Work to complete :: Whenever the word "socket" turns up in a line of the data below, copy that line.
─── Data under study
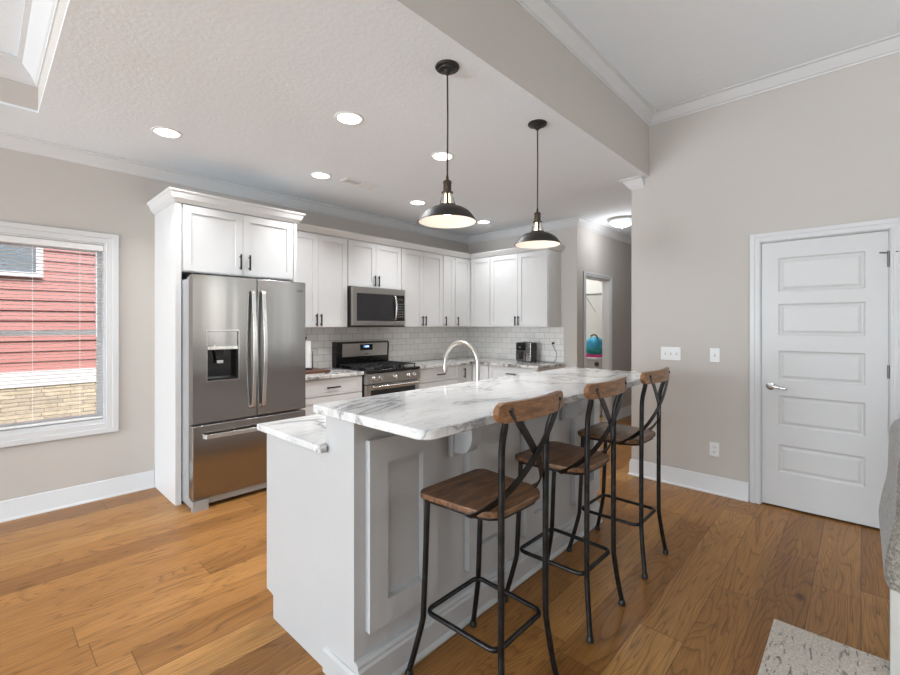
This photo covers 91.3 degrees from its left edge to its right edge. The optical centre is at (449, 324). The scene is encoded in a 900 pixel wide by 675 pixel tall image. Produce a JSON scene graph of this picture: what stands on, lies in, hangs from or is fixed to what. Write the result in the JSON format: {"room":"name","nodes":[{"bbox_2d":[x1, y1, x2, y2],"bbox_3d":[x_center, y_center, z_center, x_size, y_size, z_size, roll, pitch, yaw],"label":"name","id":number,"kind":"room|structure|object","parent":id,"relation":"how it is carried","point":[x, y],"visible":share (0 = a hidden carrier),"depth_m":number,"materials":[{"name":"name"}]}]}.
{"room":"kitchen","nodes":[
{"label":"kitchen","id":0,"kind":"room"},
{"bbox_2d":[0,0,24,55],"bbox_3d":[-2.909,-1.650,1.119,1.980,0.050,2.950,0,0,43],"label":"ceiling","id":1,"kind":"structure","parent":0,"point":[11,11],"depth_m":2.38,"materials":[{"name":"white paint"}]},
{"bbox_2d":[0,0,68,110],"bbox_3d":[-2.909,-1.494,1.119,1.980,0.261,2.950,0,0,43],"label":"wall","id":2,"kind":"structure","parent":0,"point":[12,92],"depth_m":2.70,"materials":[{"name":"beige paint"}]},
{"bbox_2d":[0,0,59,87],"bbox_3d":[-2.909,-1.567,1.119,1.880,0.114,2.850,0,0,43],"label":"trim","id":3,"kind":"structure","parent":2,"relation":"attached to","point":[38,19],"depth_m":2.47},
{"bbox_2d":[0,147,467,500],"bbox_3d":[-2.341,-0.177,4.137,0.160,3.145,15.150,0,0,43],"label":"wall","id":4,"kind":"structure","parent":0,"point":[39,190],"depth_m":3.59,"materials":[{"name":"beige paint"}]},
{"bbox_2d":[0,221,118,447],"bbox_3d":[-3.135,0.066,3.264,0.171,1.602,1.070,0,0,43],"label":"window","id":5,"kind":"structure","parent":4,"relation":"in","point":[109,335],"depth_m":3.54,"materials":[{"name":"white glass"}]},
{"bbox_2d":[0,235,103,429],"bbox_3d":[-3.109,0.054,3.240,0.059,1.391,0.882,0,0,43],"label":"window blind","id":6,"kind":"object","parent":5,"relation":"attached to","point":[3,238],"visible":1,"depth_m":3.32,"materials":[{"name":"white plastic"}]},
{"bbox_2d":[0,470,154,522],"bbox_3d":[-4.942,1.322,1.216,0.026,0.146,7.030,0,0,43],"label":"baseboard","id":7,"kind":"structure","parent":4,"relation":"attached to","point":[26,506],"depth_m":3.39,"materials":[{"name":"white wood"}]},
{"bbox_2d":[0,131,630,244],"bbox_3d":[-1.876,-1.304,3.121,1.907,0.092,14.000,0,0,43],"label":"trim","id":8,"kind":"structure","parent":4,"relation":"attached to","point":[11,141],"depth_m":4.32,"materials":[{"name":"white wood"}]},
{"bbox_2d":[297,231,346,326],"bbox_3d":[-1.481,-0.463,4.672,0.363,0.975,0.733,0,0,43],"label":"upper cabinet","id":9,"kind":"object","parent":4,"relation":"attached to","point":[321,259],"visible":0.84,"depth_m":4.63,"materials":[{"name":"white wood"}]},
{"bbox_2d":[347,239,400,289],"bbox_3d":[-0.967,-0.690,5.222,0.363,0.520,0.768,0,0,43],"label":"upper cabinet","id":10,"kind":"object","parent":4,"relation":"attached to","point":[372,265],"visible":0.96,"depth_m":5.09,"materials":[{"name":"white wood"}]},
{"bbox_2d":[347,286,404,326],"bbox_3d":[-0.928,-0.200,5.186,0.453,0.454,0.762,0,0,43],"label":"microwave","id":11,"kind":"object","parent":10,"relation":"attached to","point":[366,306],"visible":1,"depth_m":5.02,"materials":[{"name":"metal"}]},
{"bbox_2d":[401,248,442,326],"bbox_3d":[-0.452,-0.463,5.774,0.363,0.975,0.738,0,0,43],"label":"upper cabinet","id":12,"kind":"object","parent":4,"relation":"attached to","point":[421,272],"visible":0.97,"depth_m":5.66,"materials":[{"name":"white wood"}]},
{"bbox_2d":[306,327,563,367],"bbox_3d":[-0.192,0.259,5.119,1.640,0.463,3.140,0,0,43],"label":"wall","id":13,"kind":"structure","parent":4,"relation":"attached to","point":[406,344],"depth_m":5.97,"materials":[{"name":"tile"}]},
{"bbox_2d":[443,255,454,326],"bbox_3d":[-0.117,-0.463,6.132,0.363,0.975,0.238,0,0,43],"label":"upper cabinet","id":14,"kind":"object","parent":4,"relation":"attached to","point":[448,261],"visible":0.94,"depth_m":6.04,"materials":[{"name":"white wood"}]},
{"bbox_2d":[0,0,648,235],"bbox_3d":[-1.426,-1.357,2.769,3.046,0.014,14.100,0,0,43],"label":"ceiling","id":15,"kind":"structure","parent":0,"point":[254,90],"depth_m":2.77,"materials":[{"name":"white paint"}]},
{"bbox_2d":[151,126,182,138],"bbox_3d":[-1.984,-1.347,3.084,0.190,0.006,0.190,0,0,43],"label":"recessed light","id":16,"kind":"object","parent":15,"relation":"in","point":[166,132],"visible":1,"depth_m":3.08,"materials":[{"name":"white plastic"}]},
{"bbox_2d":[310,172,331,178],"bbox_3d":[-1.165,-1.347,3.968,0.190,0.006,0.190,0,0,43],"label":"recessed light","id":17,"kind":"object","parent":15,"relation":"in","point":[319,175],"visible":1,"depth_m":3.96,"materials":[{"name":"white"}]},
{"bbox_2d":[334,111,363,124],"bbox_3d":[-0.657,-1.347,2.871,0.190,0.006,0.190,0,0,43],"label":"recessed light","id":18,"kind":"object","parent":15,"relation":"in","point":[344,117],"visible":1,"depth_m":2.87,"materials":[{"name":"white"}]},
{"bbox_2d":[340,177,378,189],"bbox_3d":[-0.859,-1.345,4.193,0.130,0.009,0.356,0,0,43],"label":"ceiling vent","id":19,"kind":"object","parent":15,"relation":"in","point":[348,180],"visible":1,"depth_m":4.18,"materials":[{"name":"white plastic"}]},
{"bbox_2d":[409,200,425,204],"bbox_3d":[-0.356,-1.347,4.848,0.190,0.006,0.190,0,0,43],"label":"recessed light","id":20,"kind":"object","parent":15,"relation":"in","point":[413,202],"visible":1,"depth_m":4.84,"materials":[{"name":"white"}]},
{"bbox_2d":[431,152,453,160],"bbox_3d":[-0.060,-1.347,3.518,0.190,0.006,0.190,0,0,43],"label":"recessed light","id":21,"kind":"object","parent":15,"relation":"in","point":[439,156],"visible":0.94,"depth_m":3.52,"materials":[{"name":"white"}]},
{"bbox_2d":[418,59,476,228],"bbox_3d":[-0.014,-0.944,2.297,0.310,0.813,0.310,0,0,43],"label":"pendant light","id":22,"kind":"object","parent":15,"relation":"hanging from","point":[447,214],"visible":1,"depth_m":2.29,"materials":[{"name":"brown metal"}]},
{"bbox_2d":[443,175,451,193],"bbox_3d":[-0.014,-0.733,2.297,0.048,0.094,0.048,0,0,43],"label":"socket","id":23,"kind":"object","parent":22,"relation":"attached to","point":[447,183],"depth_m":2.28,"materials":[{"name":"brown metal"}]},
{"bbox_2d":[477,220,490,223],"bbox_3d":[0.441,-1.347,5.760,0.190,0.006,0.190,0,0,43],"label":"recessed light","id":24,"kind":"object","parent":15,"relation":"in","point":[480,221],"visible":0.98,"depth_m":5.73,"materials":[{"name":"white"}]},
{"bbox_2d":[514,119,560,248],"bbox_3d":[0.586,-0.944,2.948,0.310,0.813,0.310,0,0,43],"label":"pendant light","id":25,"kind":"object","parent":15,"relation":"hanging from","point":[537,238],"visible":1,"depth_m":2.93,"materials":[{"name":"black metal"}]},
{"bbox_2d":[534,208,540,222],"bbox_3d":[0.586,-0.733,2.948,0.048,0.094,0.048,0,0,43],"label":"socket","id":26,"kind":"object","parent":25,"relation":"attached to","point":[537,215],"depth_m":2.93,"materials":[{"name":"brown metal"}]},
{"bbox_2d":[607,215,630,228],"bbox_3d":[2.187,-1.287,5.593,0.360,0.126,0.360,0,0,43],"label":"ceiling lamp","id":27,"kind":"object","parent":15,"relation":"attached to","point":[625,220],"visible":0.88,"depth_m":5.50,"materials":[{"name":"white glass"}]},
{"bbox_2d":[0,415,889,674],"bbox_3d":[0.809,1.455,1.160,9.000,0.120,15.200,0,0,43],"label":"floor","id":28,"kind":"structure","parent":0,"point":[140,582],"depth_m":2.27,"materials":[{"name":"brown wood"}]},
{"bbox_2d":[147,187,305,505],"bbox_3d":[-1.970,0.177,3.939,0.649,2.436,1.116,0,0,43],"label":"tall cabinet","id":29,"kind":"object","parent":28,"relation":"on","point":[196,233],"visible":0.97,"depth_m":3.62,"materials":[{"name":"white wood"}]},
{"bbox_2d":[181,274,305,512],"bbox_3d":[-1.855,0.509,3.832,0.857,1.772,0.908,0,0,43],"label":"refrigerator","id":30,"kind":"object","parent":28,"relation":"on","point":[243,340],"visible":0.94,"depth_m":3.48,"materials":[{"name":"metal"}]},
{"bbox_2d":[302,375,361,415],"bbox_3d":[-1.378,0.960,4.572,0.646,0.870,0.720,0,0,43],"label":"base cabinet","id":31,"kind":"object","parent":28,"relation":"on","point":[318,391],"visible":0.27,"depth_m":4.37,"materials":[{"name":"white wood"}]},
{"bbox_2d":[306,368,363,380],"bbox_3d":[-1.379,0.507,4.573,0.629,0.034,0.724,0,0,43],"label":"countertop","id":32,"kind":"structure","parent":31,"relation":"on","point":[334,372],"depth_m":4.45,"materials":[{"name":"stone"}]},
{"bbox_2d":[306,368,329,373],"bbox_3d":[-1.481,0.476,4.538,0.320,0.027,0.370,0,0,43],"label":"cutting board","id":33,"kind":"object","parent":32,"relation":"on","point":[315,370],"visible":0.51,"depth_m":4.48,"materials":[{"name":"brown wood"}]},
{"bbox_2d":[306,337,312,369],"bbox_3d":[-1.503,0.291,4.574,0.150,0.342,0.153,0,0,43],"label":"paper towel holder","id":34,"kind":"object","parent":33,"relation":"on","point":[308,343],"visible":0.33,"depth_m":4.54,"materials":[{"name":"white paper"}]},
{"bbox_2d":[332,340,420,396],"bbox_3d":[-0.836,0.770,5.090,0.714,1.150,0.766,0,0,43],"label":"gas range","id":35,"kind":"object","parent":28,"relation":"on","point":[381,375],"visible":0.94,"depth_m":5.02,"materials":[{"name":"metal"}]},
{"bbox_2d":[333,365,419,373],"bbox_3d":[-0.849,0.496,5.102,0.655,0.028,0.766,0,0,43],"label":"cooktop","id":36,"kind":"object","parent":35,"relation":"in","point":[392,369],"depth_m":4.89,"materials":[{"name":"black metal"}]},
{"bbox_2d":[267,399,602,674],"bbox_3d":[0.185,0.878,2.540,1.034,1.034,2.075,0,0,43],"label":"kitchen island","id":37,"kind":"object","parent":28,"relation":"on","point":[345,523],"visible":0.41,"depth_m":1.87,"materials":[{"name":"white wood"}]},
{"bbox_2d":[257,414,326,452],"bbox_3d":[0.005,0.495,2.718,0.586,0.030,2.140,0,0,43],"label":"island countertop","id":38,"kind":"structure","parent":37,"relation":"on","point":[309,432],"depth_m":2.02,"materials":[{"name":"white stone"}]},
{"bbox_2d":[443,340,479,380],"bbox_3d":[0.096,0.289,2.802,0.321,0.382,0.122,0,0,43],"label":"faucet","id":39,"kind":"object","parent":38,"relation":"on","point":[445,364],"visible":0.7,"depth_m":2.75,"materials":[{"name":"silver metal"}]},
{"bbox_2d":[313,367,641,439],"bbox_3d":[0.432,0.343,2.379,0.673,0.035,2.203,0,0,43],"label":"island countertop","id":40,"kind":"structure","parent":37,"relation":"on","point":[432,413],"depth_m":1.87,"materials":[{"name":"white stone"}]},
{"bbox_2d":[419,365,458,388],"bbox_3d":[-0.348,0.960,5.674,0.646,0.870,0.742,0,0,43],"label":"base cabinet","id":41,"kind":"object","parent":28,"relation":"on","point":[430,377],"visible":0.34,"depth_m":5.47,"materials":[{"name":"white wood"}]},
{"bbox_2d":[458,364,489,382],"bbox_3d":[0.301,0.960,6.190,0.891,0.870,0.894,0,0,43],"label":"base cabinet","id":42,"kind":"object","parent":28,"relation":"on","point":[467,373],"visible":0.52,"depth_m":5.85,"materials":[{"name":"white wood"}]},
{"bbox_2d":[408,357,564,368],"bbox_3d":[0.325,0.507,5.654,1.644,0.034,1.631,0,0,43],"label":"countertop","id":43,"kind":"structure","parent":42,"relation":"on","point":[424,364],"depth_m":5.75,"materials":[{"name":"stone"}]},
{"bbox_2d":[516,341,556,362],"bbox_3d":[1.131,0.354,5.777,0.520,0.270,0.217,0,0,24],"label":"countertop appliance","id":44,"kind":"object","parent":43,"relation":"on","point":[526,351],"visible":0.99,"depth_m":5.76,"materials":[{"name":"silver metal"}]},
{"bbox_2d":[516,350,525,360],"bbox_3d":[0.923,0.403,5.789,0.145,0.135,0.051,0,0,43],"label":"basket","id":45,"kind":"object","parent":44,"relation":"on","point":[520,354],"depth_m":5.77,"materials":[{"name":"metal"}]},
{"bbox_2d":[405,391,562,674],"bbox_3d":[0.144,0.826,1.733,0.501,1.138,0.429,0,0,43],"label":"bar stool","id":46,"kind":"object","parent":28,"relation":"on","point":[480,494],"visible":1,"depth_m":1.67,"materials":[{"name":"brown wood"}]},
{"bbox_2d":[489,365,562,378],"bbox_3d":[0.975,0.960,5.719,0.733,0.870,0.662,0,0,43],"label":"base cabinet","id":47,"kind":"object","parent":28,"relation":"on","point":[494,371],"visible":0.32,"depth_m":5.55,"materials":[{"name":"white wood"}]},
{"bbox_2d":[504,376,626,643],"bbox_3d":[0.584,0.826,2.205,0.501,1.138,0.429,0,0,43],"label":"bar stool","id":48,"kind":"object","parent":28,"relation":"on","point":[564,458],"visible":0.91,"depth_m":2.11,"materials":[{"name":"brown wood"}]},
{"bbox_2d":[586,357,601,415],"bbox_3d":[2.246,0.935,7.122,0.700,0.880,0.725,0,0,43],"label":"washing machine","id":49,"kind":"object","parent":28,"relation":"on","point":[591,362],"visible":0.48,"depth_m":6.69,"materials":[{"name":"white metal"}]},
{"bbox_2d":[586,353,601,357],"bbox_3d":[2.249,0.472,6.890,0.320,0.043,0.300,0,0,43],"label":"box","id":50,"kind":"object","parent":49,"relation":"on","point":[587,355],"visible":0.39,"depth_m":6.73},
{"bbox_2d":[586,334,601,353],"bbox_3d":[2.244,0.294,6.826,0.268,0.312,0.268,0,0,43],"label":"laundry bag","id":51,"kind":"object","parent":50,"relation":"on","point":[593,344],"visible":0.93,"depth_m":6.73,"materials":[{"name":"blue fabric"}]},
{"bbox_2d":[567,367,669,578],"bbox_3d":[1.042,0.826,2.694,0.501,1.138,0.429,0,0,43],"label":"bar stool","id":52,"kind":"object","parent":28,"relation":"on","point":[625,434],"visible":0.96,"depth_m":2.60,"materials":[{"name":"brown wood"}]},
{"bbox_2d":[758,619,889,674],"bbox_3d":[1.692,1.389,0.274,2.700,0.011,2.410,0,0,43],"label":"area rug","id":53,"kind":"object","parent":28,"relation":"on","point":[790,649],"visible":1,"depth_m":1.83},
{"bbox_2d":[879,419,899,674],"bbox_3d":[2.260,0.928,1.741,0.794,0.933,0.770,0,0,43],"label":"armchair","id":54,"kind":"object","parent":53,"relation":"on","point":[889,506],"visible":1,"depth_m":1.73,"materials":[{"name":"grey fabric"}]},
{"bbox_2d":[468,227,569,367],"bbox_3d":[0.951,0.022,6.283,1.722,2.745,0.120,0,0,43],"label":"wall","id":55,"kind":"structure","parent":0,"point":[563,234],"depth_m":5.71,"materials":[{"name":"beige paint"}]},
{"bbox_2d":[454,257,490,326],"bbox_3d":[0.306,-0.463,6.351,0.683,0.975,0.656,0,0,43],"label":"upper cabinet","id":56,"kind":"object","parent":55,"relation":"attached to","point":[472,277],"visible":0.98,"depth_m":6.25,"materials":[{"name":"white wood"}]},
{"bbox_2d":[490,249,560,326],"bbox_3d":[0.988,-0.463,5.914,0.906,0.975,0.364,0,0,43],"label":"upper cabinet","id":57,"kind":"object","parent":55,"relation":"attached to","point":[525,287],"visible":1,"depth_m":5.74,"materials":[{"name":"white wood"}]},
{"bbox_2d":[297,223,564,258],"bbox_3d":[-0.074,-0.984,5.006,1.346,0.066,3.140,0,0,43],"label":"crown molding","id":58,"kind":"structure","parent":57,"relation":"attached to","point":[303,227],"depth_m":5.43,"materials":[{"name":"white wood"}]},
{"bbox_2d":[551,340,555,348],"bbox_3d":[1.366,0.260,5.792,0.072,0.115,0.008,0,0,43],"label":"wall outlet","id":59,"kind":"object","parent":55,"relation":"attached to","point":[554,341],"visible":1,"depth_m":5.79,"materials":[{"name":"white plastic"}]},
{"bbox_2d":[398,0,648,175],"bbox_3d":[-1.734,-1.673,0.340,0.180,0.644,10.429,0,0,43],"label":"wall header","id":60,"kind":"structure","parent":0,"point":[501,33],"depth_m":2.65,"materials":[{"name":"beige paint"}]},
{"bbox_2d":[515,0,899,125],"bbox_3d":[0.355,-1.851,-1.591,5.509,0.088,10.159,0,0,43],"label":"trim","id":61,"kind":"structure","parent":60,"relation":"attached to","point":[544,12],"depth_m":3.18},
{"bbox_2d":[586,279,601,341],"bbox_3d":[1.640,0.022,7.021,1.722,2.745,1.900,0,0,43],"label":"wall","id":62,"kind":"structure","parent":0,"point":[593,319],"depth_m":7.47,"materials":[{"name":"paint"}]},
{"bbox_2d":[586,293,601,311],"bbox_3d":[2.139,-0.364,7.461,1.540,0.288,0.412,0,0,43],"label":"wire shelf","id":63,"kind":"object","parent":62,"relation":"attached to","point":[589,294],"visible":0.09,"depth_m":7.22,"materials":[{"name":"white metal"}]},
{"bbox_2d":[570,226,630,412],"bbox_3d":[2.538,0.022,6.647,0.100,2.745,2.820,0,0,43],"label":"wall","id":64,"kind":"structure","parent":0,"point":[590,251],"depth_m":6.23,"materials":[{"name":"beige paint"}]},
{"bbox_2d":[583,271,611,421],"bbox_3d":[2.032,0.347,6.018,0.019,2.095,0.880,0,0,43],"label":"trim","id":65,"kind":"structure","parent":64,"relation":"attached to","point":[585,273],"depth_m":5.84,"materials":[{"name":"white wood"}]},
{"bbox_2d":[616,405,630,420],"bbox_3d":[2.514,1.322,6.652,0.193,0.146,2.846,0,0,43],"label":"baseboard","id":66,"kind":"structure","parent":64,"relation":"attached to","point":[625,411],"depth_m":6.67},
{"bbox_2d":[551,0,899,109],"bbox_3d":[0.396,-1.945,-1.547,5.509,0.100,10.279,0,0,43],"label":"ceiling","id":67,"kind":"structure","parent":0,"point":[672,52],"depth_m":2.86,"materials":[{"name":"white paint"}]},
{"bbox_2d":[631,52,899,500],"bbox_3d":[3.806,-0.250,2.218,5.666,3.290,0.120,0,0,43],"label":"wall","id":68,"kind":"structure","parent":0,"point":[822,150],"depth_m":3.58,"materials":[{"name":"beige paint"}]},
{"bbox_2d":[661,347,680,359],"bbox_3d":[1.938,0.250,3.868,0.164,0.115,0.018,0,0,43],"label":"light switch","id":69,"kind":"object","parent":68,"relation":"attached to","point":[667,353],"visible":1,"depth_m":3.87,"materials":[{"name":"white plastic"}]},
{"bbox_2d":[709,442,718,456],"bbox_3d":[2.188,1.029,3.642,0.072,0.115,0.008,0,0,43],"label":"wall outlet","id":70,"kind":"object","parent":68,"relation":"attached to","point":[713,447],"visible":1,"depth_m":3.64,"materials":[{"name":"white plastic"}]},
{"bbox_2d":[710,348,719,361],"bbox_3d":[2.187,0.248,3.636,0.072,0.115,0.018,0,0,43],"label":"light switch","id":71,"kind":"object","parent":68,"relation":"attached to","point":[714,352],"visible":1,"depth_m":3.63,"materials":[{"name":"white plastic"}]},
{"bbox_2d":[750,217,899,503],"bbox_3d":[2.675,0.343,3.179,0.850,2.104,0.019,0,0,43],"label":"trim","id":72,"kind":"structure","parent":68,"relation":"attached to","point":[893,224],"depth_m":3.40,"materials":[{"name":"white wood"}]},
{"bbox_2d":[762,231,899,528],"bbox_3d":[2.703,0.373,3.166,0.760,2.015,0.100,0,0,43],"label":"door","id":73,"kind":"structure","parent":68,"relation":"in","point":[826,367],"depth_m":3.18,"materials":[{"name":"white wood"}]},
{"bbox_3d":[3.076,0.022,5.528,0.081,2.745,3.721,0,0,43],"label":"wall","id":74,"kind":"structure","parent":0,"visible":0},
{"bbox_2d":[619,175,643,189],"bbox_3d":[2.988,-1.304,5.470,0.202,0.092,3.926,0,0,43],"label":"trim","id":75,"kind":"structure","parent":74,"relation":"attached to","point":[637,182],"depth_m":4.05,"materials":[{"name":"white wood"}]},
{"bbox_2d":[628,459,748,501],"bbox_3d":[3.323,1.322,5.198,0.944,0.146,3.867,0,0,43],"label":"baseboard","id":76,"kind":"structure","parent":74,"relation":"attached to","point":[725,487],"depth_m":3.73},
{"label":"outside","id":77,"kind":"structure","parent":0,"visible":0},
{"bbox_3d":[-11.980,2.070,12.559,25.345,0.150,26.000,0,0,43],"label":"ground","id":78,"kind":"structure","parent":77,"visible":0},
{"bbox_2d":[0,244,95,423],"bbox_3d":[-5.905,-0.440,5.516,0.240,4.910,12.000,0,0,43],"label":"house","id":79,"kind":"structure","parent":78,"relation":"on","point":[89,321],"depth_m":5.91,"materials":[{"name":"red"}]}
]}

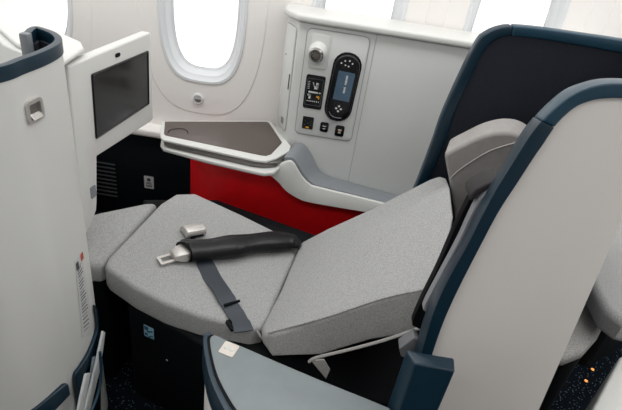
──────
Solved problem ::
{"bbox_2d":[443,175,451,193],"bbox_3d":[-0.014,-0.733,2.297,0.048,0.094,0.048,0,0,43],"label":"socket","id":23,"kind":"object","parent":22,"relation":"attached to","point":[447,183],"depth_m":2.28,"materials":[{"name":"brown metal"}]},
{"bbox_2d":[534,208,540,222],"bbox_3d":[0.586,-0.733,2.948,0.048,0.094,0.048,0,0,43],"label":"socket","id":26,"kind":"object","parent":25,"relation":"attached to","point":[537,215],"depth_m":2.93,"materials":[{"name":"brown metal"}]},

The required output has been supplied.